Wikileaks' Election Flop Shows How Important Preferences Are To Minor Parties

Getty/ Peter Macdiarmid

After the Wikileaks Party’s poor result in the federal election, Julian Assange’s father has begun a tour of the country to assess support for his son’s political party.

Analysis by The Australian newspaper found preference decisions made by the party before the September 7 election played a role in its performance, after it attracted very few group votes.

In the days after the federal election, there was a lot of debate about minor parties and the complex system of senate preferences which could see a candidate from the Motoring Enthusiast Party Ricky Muir installed in the Upper House.
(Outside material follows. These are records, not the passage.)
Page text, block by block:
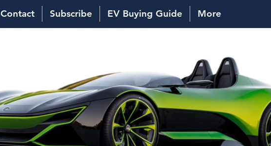
Contact Subscribe EV Buying Guide More
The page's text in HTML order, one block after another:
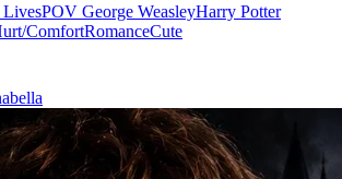
LivesPOV George WeasleyHarry Potter
ComfortRomanceCute
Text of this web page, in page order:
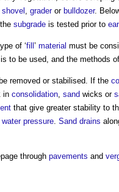
graderor bulldozer.
subgrade is tested prior to
of ‘fill’ material must be
to be used, and the methods
removed or stabilised. If the
in consolidation sand wicks or
that give greater stability to
water pressure Sand drains
through pavements and
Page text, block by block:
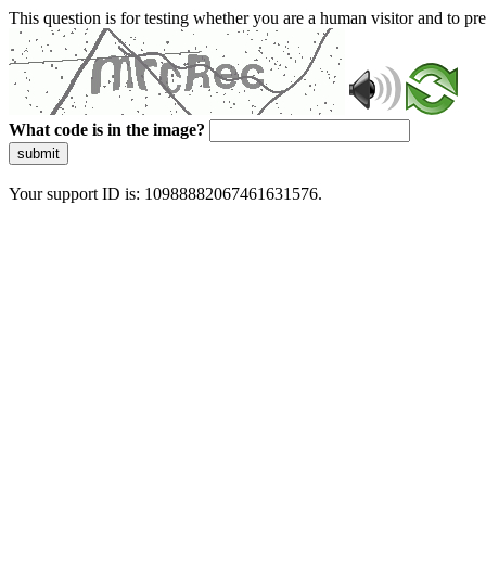
This question is for testing whether you are a human visitor and to
What code is in the image?
submit
Your support ID is: 10988882067461631576.
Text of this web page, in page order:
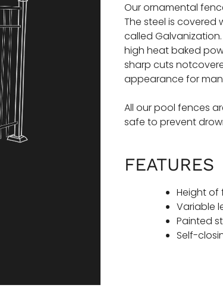
Our ornamental
The steel is
called
high heat baked
sharp cuts
appearance for
All our pool fences
safe to prevent
FEATURES
Height of
Variable
Painted
Self-
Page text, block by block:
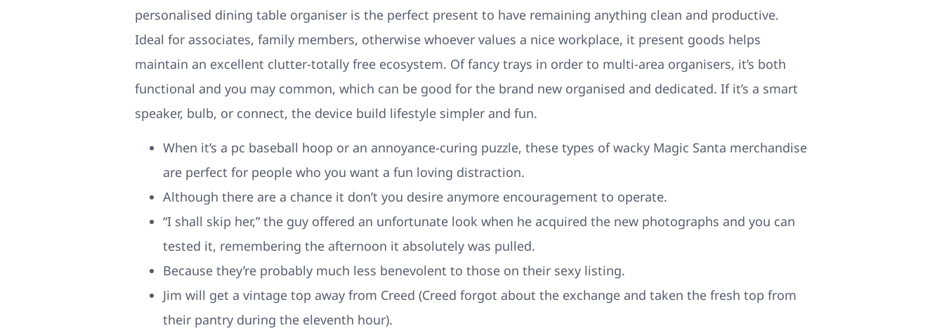
personalised dining table organiser is the perfect present to have remaining anything clean and productive.
Ideal for associates, family members, otherwise whoever values a nice workplace, it present goods helps
maintain an excellent clutter-totally free ecosystem. Of fancy trays in order to multi-area organisers, it’s both
functional and you may common, which can be good for the brand new organised and dedicated. If it’s a smart
speaker, bulb, or connect, the device build lifestyle simpler and fun.
When it’s a pc baseball hoop or an annoyance-curing puzzle, these types of wacky Magic Santa merchandise
are perfect for people who you want a fun loving distraction.
Although there are a chance it don’t you desire anymore encouragement to operate.
“I shall skip her,” the guy offered an unfortunate look when he acquired the new photographs and you can
tested it, remembering the afternoon it absolutely was pulled.
Because they’re probably much less benevolent to those on their sexy listing.
Jim will get a vintage top away from Creed (Creed forgot about the exchange and taken the fresh top from
their pantry during the eleventh hour).
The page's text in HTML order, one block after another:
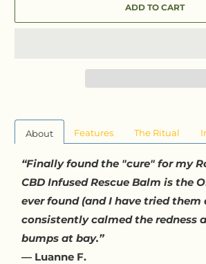
ADD TO CART
About Features The Ritual
“Finally found the "cure" for my
CBD Infused Rescue Balm is the
ever found (and I have tried them
consistently calmed the redness
bumps at bay.”
— Luanne F.
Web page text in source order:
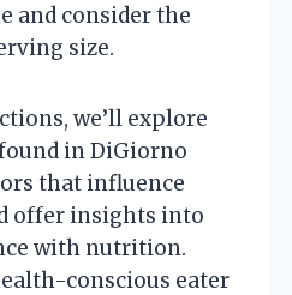
and consider the
size.
we’ll explore
in DiGiorno
that influence
offer insights into
with nutrition.
conscious eater
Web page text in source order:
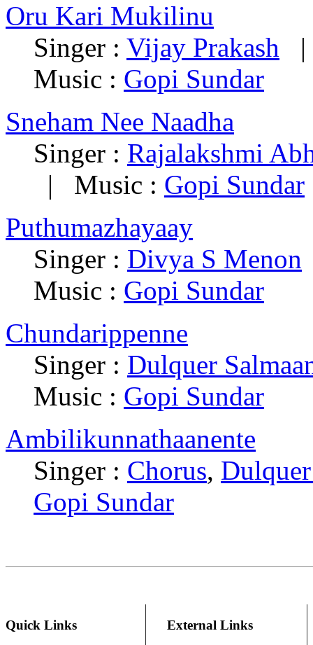
Oru Kari Mukilinu
Singer : Vijay Prakash |
Music : Gopi Sundar
Sneham Nee Naadha
Singer : Rajalakshmi
| Music : Gopi Sundar
Puthumazhayaay
Singer : Divya S Menon
Music : Gopi Sundar
Chundarippenne
Singer : Dulquer
Music : Gopi Sundar
Ambilikunnathaanente
Singer : Chorus,
Gopi Sundar
Quick Links External Links
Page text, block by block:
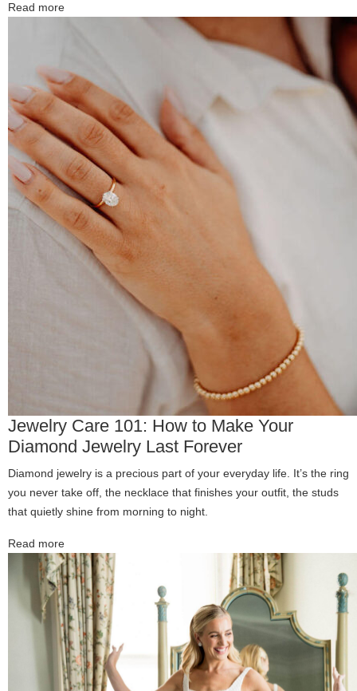
Read more
Jewelry Care 101: How to Make Your
Diamond Jewelry Last Forever
Diamond jewelry is a precious part of your everyday life. It’s the ring
you never take off, the necklace that finishes your outfit, the studs
that quietly shine from morning to night.
Read more
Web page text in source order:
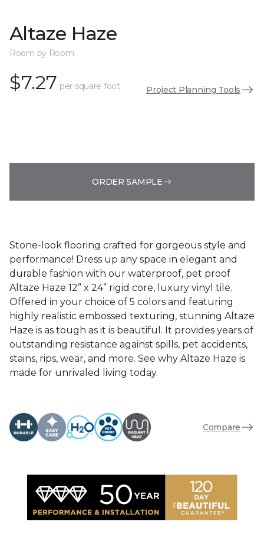
Altaze Haze
Room by Room
$7.27 per square foot Project Planning Tools
ORDER SAMPLE
Stone-look flooring crafted for gorgeous style and
performance! Dress up any space in elegant and
durable fashion with our waterproof, pet proof
Altaze Haze 12” x 24” rigid core, luxury vinyl tile.
Offered in your choice of 5 colors and featuring
highly realistic embossed texturing, stunning Altaze
Haze is as tough as it is beautiful. It provides years of
outstanding resistance against spills, pet accidents,
stains, rips, wear, and more. See why Altaze Haze is
made for unrivaled living today.
Compare
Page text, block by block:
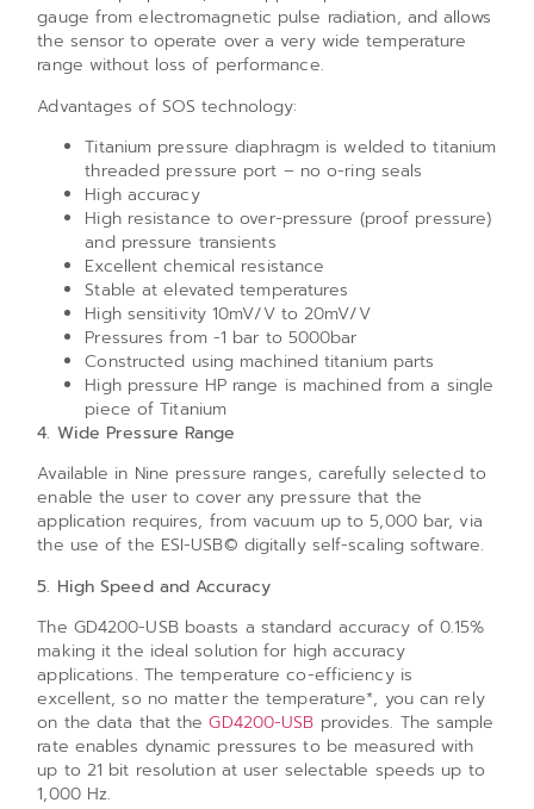
gauge from electromagnetic pulse radiation, and allows
the sensor to operate over a very wide temperature
range without loss of performance.
Advantages of SOS technology:
Titanium pressure diaphragm is welded to titanium
threaded pressure port – no o-ring seals
High accuracy
High resistance to over-pressure (proof pressure)
and pressure transients
Excellent chemical resistance
Stable at elevated temperatures
High sensitivity 10mV/V to 20mV/V
Pressures from -1 bar to 5000bar
Constructed using machined titanium parts
High pressure HP range is machined from a single
piece of Titanium
4. Wide Pressure Range
Available in Nine pressure ranges, carefully selected to
enable the user to cover any pressure that the
application requires, from vacuum up to 5,000 bar, via
the use of the ESI-USB© digitally self-scaling software.
5. High Speed and Accuracy
The GD4200-USB boasts a standard accuracy of 0.15%
making it the ideal solution for high accuracy
applications. The temperature co-efficiency is
excellent, so no matter the temperature*, you can rely
on the data that theGD4200-USB provides. The sample
rate enables dynamic pressures to be measured with
up to 21 bit resolution at user selectable speeds up to
1,000 Hz.

According to the article, Wikileaks received fewer than 41,000 group votes in Victoria, where Assange was running as the No 1 candidate on the Senate ticket. Assange received just 6897 first-preference votes in his name.

This, according to The Australian, shows how important securing preference deals is to minor parties. In the days before the election several Wikileaks candidates quit the party after disagreements over who it would award its preferences to.

In NSW the party — founded by an activist known for his views of freedom-of-information — gave its first-preferences to far-right candidates and parties, including the Australia First Party, which was spearheaded by a convicted criminal and former neo-Nazi.

The party also gave preferences in WA to the Nationals instead of one of its biggest supporters, Greens senator Scott Ludlum.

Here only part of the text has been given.